Assigned task:
Please repeat exactly the lines below from the line with "a lot of sense when it was at its" to the line with "technology and information security policies", including both, and leave out every picture.

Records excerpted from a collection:

————

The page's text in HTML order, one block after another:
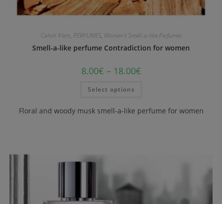
Calvin Klein, PERFUMES, Women's Smell-a-like Perfumes
Smell-a-like perfume Contradiction for women
8.00€ – 18.00€
Select options
Floral and woody musk smell-a-like perfume for women
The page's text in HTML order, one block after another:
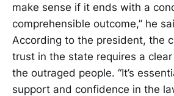
make sense if it ends with a
comprehensible outcome,” he
According to the president, the
trust in the state requires a
the outraged people. “It’s
support and confidence in the
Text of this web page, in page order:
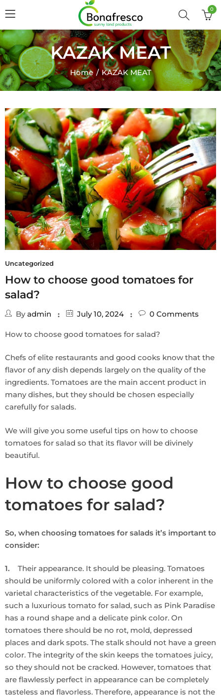
0
KAZAK MEAT
Home KAZAK MEAT
Uncategorized
How to choose good tomatoes for
salad?
Byadmin July 10, 2024 0 Comments
How to choose good tomatoes for salad?
Chefs of elite restaurants and good cooks know that the
flavor of any dish depends largely on the quality of the
ingredients. Tomatoes are the main accent product in
many dishes, but they should be chosen especially
carefully for salads.
We will give you some useful tips on how to choose
tomatoes for salad so that its flavor will be divinely
beautiful.
How to choose good
tomatoes for salad?
So, when choosing tomatoes for salads it’s important to
consider:
1. Their appearance. It should be pleasing. Tomatoes
should be uniformly colored with a color inherent in the
varietal characteristics of the vegetable. For example,
such a luxurious tomato for salad, such as Pink Paradise
has a round shape and a delicate pink color. On
tomatoes there should be no rot, mold, depressed
places and dark spots. The stalk should not have a green
color. The integrity of the skin keeps the tomatoes juicy,
so they should not be cracked. However, tomatoes that
are flawlessly perfect in appearance can be completely
tasteless and flavorless. Therefore, appearance is not the
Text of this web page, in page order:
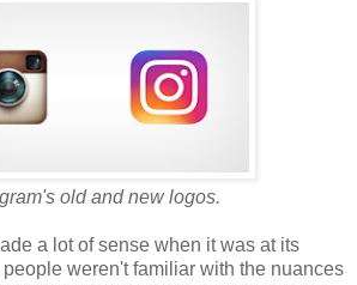
old and new logos.
a lot of sense when it was at its
weren't familiar with the nuances
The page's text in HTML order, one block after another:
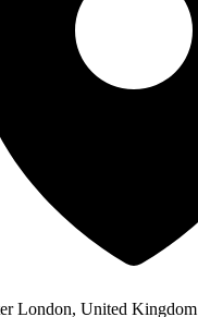
London, United Kingdom
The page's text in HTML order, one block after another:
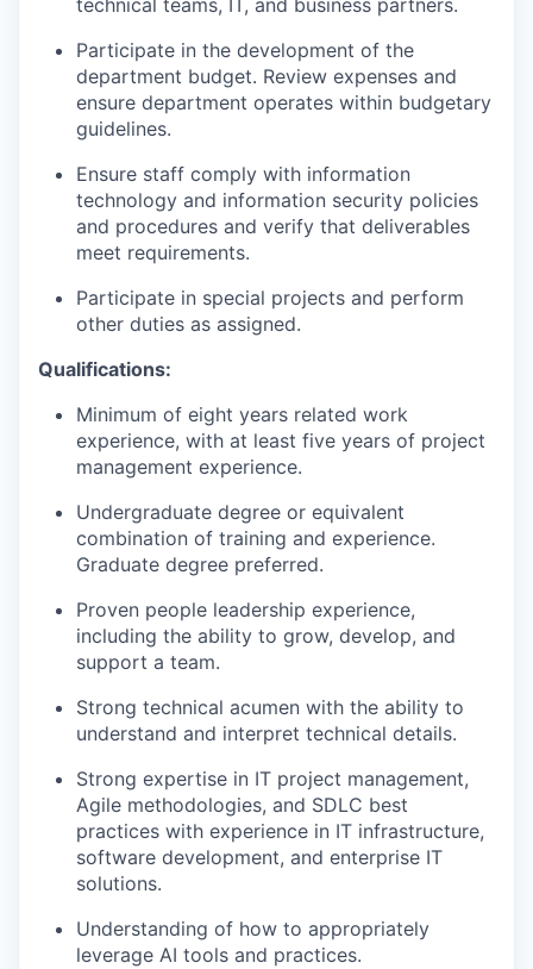
technical teams, IT, and business partners.
Participate in the development of the
department budget. Review expenses and
ensure department operates within budgetary
guidelines.
Ensure staff comply with information
technology and information security policies
and procedures and verify that deliverables
meet requirements.
Participate in special projects and perform
other duties as assigned.
Qualifications:
Minimum of eight years related work
experience, with at least five years of project
management experience.
Undergraduate degree or equivalent
combination of training and experience.
Graduate degree preferred.
Proven people leadership experience,
including the ability to grow, develop, and
support a team.
Strong technical acumen with the ability to
understand and interpret technical details.
Strong expertise in IT project management,
Agile methodologies, and SDLC best
practices with experience in IT infrastructure,
software development, and enterprise IT
solutions.
Understanding of how to appropriately
leverage AI tools and practices.
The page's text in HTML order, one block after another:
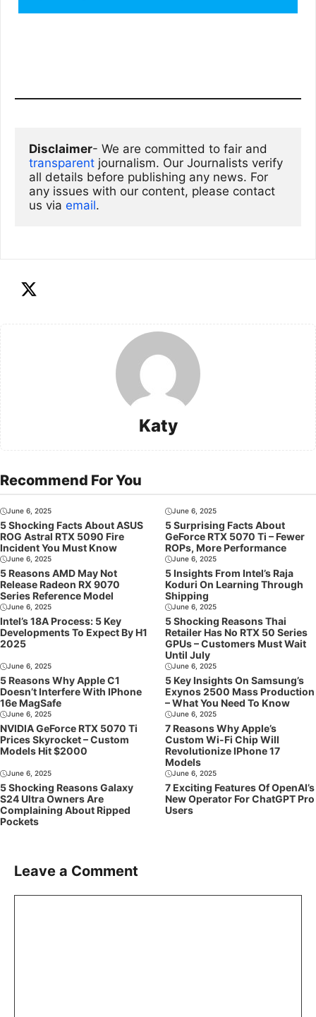
Disclaimer
transparent journalism. Our Journalists verify
all details before publishing any news. For
any issues with our content, please contact
us via email.
Katy
Recommend For You
June 6, 2025
5 Shocking Facts About ASUS
ROG Astral RTX 5090 Fire
Incident You Must Know
June 6, 2025
5 Surprising Facts About
GeForce RTX 5070 Ti – Fewer
ROPs, More Performance
June 6, 2025
5 Reasons AMD May Not
Release Radeon RX 9070
Series Reference Model
June 6, 2025
5 Insights From Intel’s Raja
Koduri On Learning Through
Shipping
June 6, 2025
Intel’s 18A Process: 5 Key
Developments To Expect By H1
2025
June 6, 2025
5 Shocking Reasons Thai
Retailer Has No RTX 50 Series
GPUs – Customers Must Wait
Until July
June 6, 2025
5 Reasons Why Apple C1
Doesn’t Interfere With IPhone
16e MagSafe
June 6, 2025
5 Key Insights On Samsung’s
Exynos 2500 Mass Production
– What You Need To Know
June 6, 2025
NVIDIA GeForce RTX 5070 Ti
Prices Skyrocket – Custom
Models Hit $2000
June 6, 2025
7 Reasons Why Apple’s
Custom Wi-Fi Chip Will
Revolutionize IPhone 17
Models
June 6, 2025
5 Shocking Reasons Galaxy
S24 Ultra Owners Are
Complaining About Ripped
Pockets
June 6, 2025
7 Exciting Features Of OpenAI’s
New Operator For ChatGPT Pro
Users
Leave a Comment
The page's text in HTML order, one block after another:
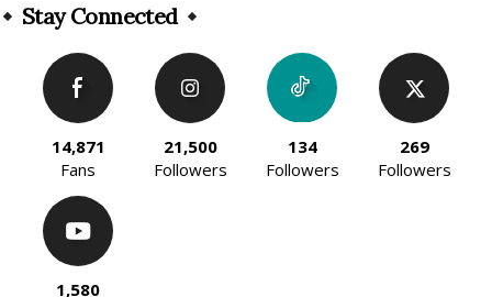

————

Response area:
a lot of sense when it was at its
weren't familiar with the nuances
The page's text in HTML order, one block after another:
London, United Kingdom
The page's text in HTML order, one block after another:
technical teams, IT, and business partners.
Participate in the development of the
department budget. Review expenses and
ensure department operates within budgetary
guidelines.
Ensure staff comply with information
technology and information security policies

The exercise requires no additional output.